Assignment —
All the data that follows should be repeated exactly, without a single picture.
:: Data shown
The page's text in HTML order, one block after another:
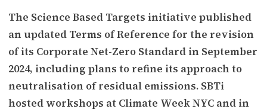
The Science Based Targets initiative published
an updated Terms of Reference for the revision
of its Corporate Net-Zero Standard in September
2024, including plans to refine its approach to
neutralisation of residual emissions. SBTi
hosted workshops at Climate Week NYC and in
::::
Solution for this exercise —
The page's text in HTML order, one block after another:
The Science Based Targets initiative published
an updated Terms of Reference for the revision
of its Corporate Net-Zero Standard in September
2024, including plans to refine its approach to
neutralisation of residual emissions. SBTi
hosted workshops at Climate Week NYC and in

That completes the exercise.